**WHAT TO WORK ON**
Reproduce every entry below exactly, minus the pictures.

--------------------

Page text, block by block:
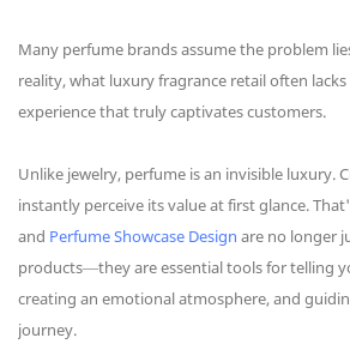
Many perfume brands assume the problem
reality, what luxury fragrance retail often
experience that truly captivates customers.
Unlike jewelry, perfume is an invisible luxury.
instantly perceive its value at first glance.
and Perfume Showcase Design are no longer
products—they are essential tools for telling
creating an emotional atmosphere, and
journey.
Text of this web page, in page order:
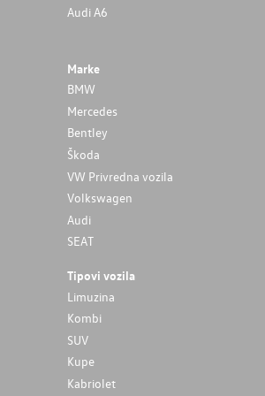
Audi A6
Marke
BMW
Mercedes
Bentley
Škoda
VW Privredna vozila
Volkswagen
Audi
SEAT
Tipovi vozila
Limuzina
Kombi
SUV
Kupe
Kabriolet
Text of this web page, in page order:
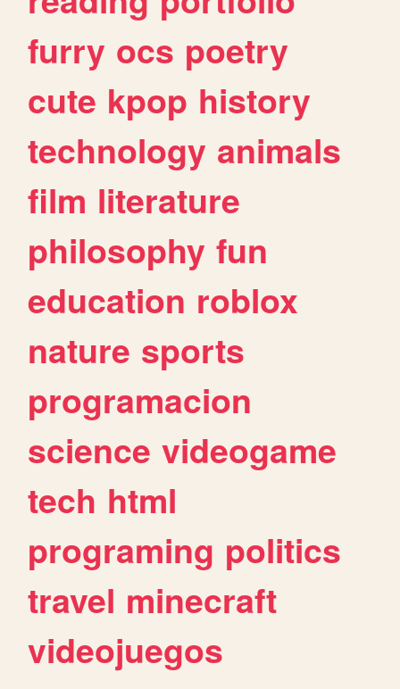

--------------------

**SOLUTION FOR THIS PROBLEM**
Page text, block by block:
Many perfume brands assume the problem
reality, what luxury fragrance retail often
experience that truly captivates customers.
Unlike jewelry, perfume is an invisible luxury.
instantly perceive its value at first glance.
and Perfume Showcase Design are no longer
products—they are essential tools for telling
creating an emotional atmosphere, and
journey.
Text of this web page, in page order:
Audi A6
Marke
BMW
Mercedes
Bentley
Škoda
VW Privredna vozila
Volkswagen
Audi
SEAT
Tipovi vozila
Limuzina
Kombi
SUV
Kupe
Kabriolet
Text of this web page, in page order:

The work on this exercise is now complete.